Uomini e donne che qui vivete, da voi veniamo a mani vuote,
perché non abbiamo né parole né proposte da suggerire,
perché desideriamo ascoltarvi per comprendere e condividere,
per imparare da chi tra voi, pur nella prova, ancora spera.
Siamo coscienti che per essere pellegrini di pace
dobbiamo prima di tutto purificare i nostri cuori,
perché ciascuno e ciascuna di noi porta con sé giudizi
che non ci farebbero, con uguale intensità, sentire solidali
e vicini all’uno e all’altro dei vostri popoli in conflitto.
Vogliamo infatti fare un cammino di pace in mezzo a voi
cercando di avere nel cuore gli stessi sentimenti fraterni
nei confronti dell’uno e dell’altro dei vostri popoli,
rispettando il valore supremo di ogni persona umana
e riconoscendo che ci sono ragioni e obiettivi giusti
nell’una e nell’altra delle cause per le quali combattete.
Condannando ogni forma di violenza e di sopruso
e ogni confusione tra vittime e assassini,
solidali con chi è nell’angoscia e attende giustizia,
vorremmo poterci porre nel mezzo del vostro conflitto
stringendo la mano dell’uno e la mano dell’altro
e così restare finché non vi stringiate la mano anche tra voi.
Non ne siamo capaci e dovremmo chiedere perdono
delle nostre debolezze che non ci permettono
di farci carico fino in fondo del vostro conflitto.
Non vi nascondiamo il nostro timore
che le politiche in atto siano destinate alla reciproca distruzione.

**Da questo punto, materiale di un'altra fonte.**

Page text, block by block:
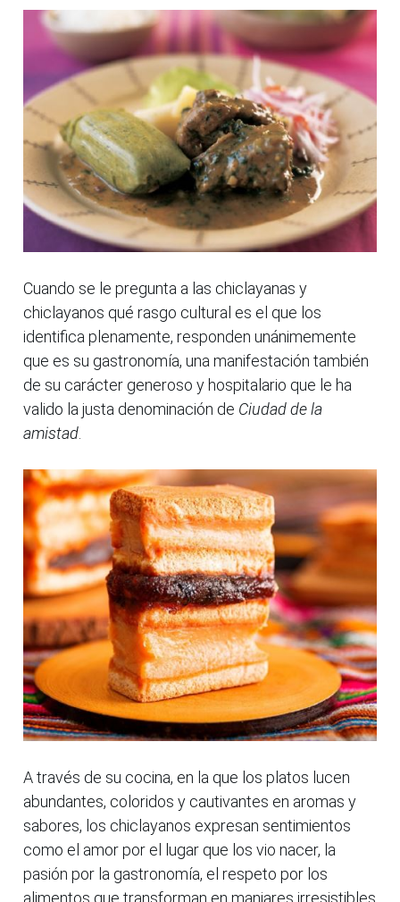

Pensiamo infatti che per una convivenza giusta e pacifica
sia necessario volere per l’altro sicurezza e benessere
e farsi carico delle ferite e delle paure di cui soffre.
Ve lo diciamo sottovoce, quasi in timore e tremore,
ma non ci sentiamo spettatori bensì corresponsabili.
Ve lo diciamo nel contesto del nostro cammino ecumenico:
dopo secoli di conflitti e guerre di religione
che hanno lacerato la cristianità e le nostre chiese,
da alcuni decenni, stiamo percorrendo insieme
un itinerario di dialogo e di riconciliazione,
accogliendoci reciprocamente con le nostre differenze
e rifiutando intolleranze e fondamentalismi.
Proprio a Gerusalemme è visibile il segno delle nostre divisioni,
ma siamo testimoni che lo Spirito di Dio opera nelle nostre
chiese
per trasfigurare la divisione in quell’unità nella diversità
che si attua quando in spirito di dialogo ci si ascolta
per scoprire e lenire le ferite che sanguinano negli animi.
Anche nelle terre del medio oriente le chiese camminano insieme
e noi preghiamo perché possano essere a servizio della pace.
A Milano i rappresentanti di comunità ecclesiali
appartenenti a confessioni cristiane differenti
si riuniscono da alcuni anni in un unico Consiglio delle chiese:
un fatto un tempo impensabile, reso possibile dallo Spirito di Dio.
Se impossibile può oggi apparire la pace a Gerusalemme,
noi siamo qui perché crediamo che nulla è impossibile
all’unico Dio Creatore e Signore del cielo e della terra.
Ènel suo stesso nome che gli chiediamo pace per Gerusalemme,
pace per il popolo ebraico e per il popolo palestinese,
pace per la terra che essi sono chiamati ad abitare insieme.
A coloro che aprono finestre e porte al dialogo e allo scambio
Dio conceda perseveranza, fortezza e consolazione
affinché le nuove generazioni possano sperare un mondo di pace.